**DIRECTIONS**
Each line from the one containing "not federally recognized." through the end of the records below must be repeated exactly, and no other line.

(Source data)
####################

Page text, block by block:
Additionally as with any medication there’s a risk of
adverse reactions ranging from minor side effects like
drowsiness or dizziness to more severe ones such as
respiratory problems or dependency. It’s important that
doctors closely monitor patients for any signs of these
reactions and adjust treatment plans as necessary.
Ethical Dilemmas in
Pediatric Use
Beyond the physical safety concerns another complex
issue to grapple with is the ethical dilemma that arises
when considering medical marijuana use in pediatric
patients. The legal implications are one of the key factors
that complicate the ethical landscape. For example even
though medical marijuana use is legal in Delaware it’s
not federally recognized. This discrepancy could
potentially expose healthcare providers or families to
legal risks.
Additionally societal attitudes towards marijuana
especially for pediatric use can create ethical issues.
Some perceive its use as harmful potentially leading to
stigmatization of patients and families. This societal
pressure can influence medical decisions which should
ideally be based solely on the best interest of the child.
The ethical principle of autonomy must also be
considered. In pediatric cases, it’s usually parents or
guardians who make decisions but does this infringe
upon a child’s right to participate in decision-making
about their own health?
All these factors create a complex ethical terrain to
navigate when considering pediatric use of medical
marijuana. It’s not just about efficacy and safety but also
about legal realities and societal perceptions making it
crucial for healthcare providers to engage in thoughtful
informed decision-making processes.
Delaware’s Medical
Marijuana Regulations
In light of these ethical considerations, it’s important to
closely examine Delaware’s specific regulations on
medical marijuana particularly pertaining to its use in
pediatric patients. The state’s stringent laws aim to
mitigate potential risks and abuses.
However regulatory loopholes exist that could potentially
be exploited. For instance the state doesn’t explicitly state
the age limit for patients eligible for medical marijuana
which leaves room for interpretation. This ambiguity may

####################

**RESPONSE TO THIS EXERCISE**
not federally recognized. This discrepancy could
potentially expose healthcare providers or families to
legal risks.
Additionally societal attitudes towards marijuana
especially for pediatric use can create ethical issues.
Some perceive its use as harmful potentially leading to
stigmatization of patients and families. This societal
pressure can influence medical decisions which should
ideally be based solely on the best interest of the child.
The ethical principle of autonomy must also be
considered. In pediatric cases, it’s usually parents or
guardians who make decisions but does this infringe
upon a child’s right to participate in decision-making
about their own health?
All these factors create a complex ethical terrain to
navigate when considering pediatric use of medical
marijuana. It’s not just about efficacy and safety but also
about legal realities and societal perceptions making it
crucial for healthcare providers to engage in thoughtful
informed decision-making processes.
Delaware’s Medical
Marijuana Regulations
In light of these ethical considerations, it’s important to
closely examine Delaware’s specific regulations on
medical marijuana particularly pertaining to its use in
pediatric patients. The state’s stringent laws aim to
mitigate potential risks and abuses.
However regulatory loopholes exist that could potentially
be exploited. For instance the state doesn’t explicitly state
the age limit for patients eligible for medical marijuana
which leaves room for interpretation. This ambiguity may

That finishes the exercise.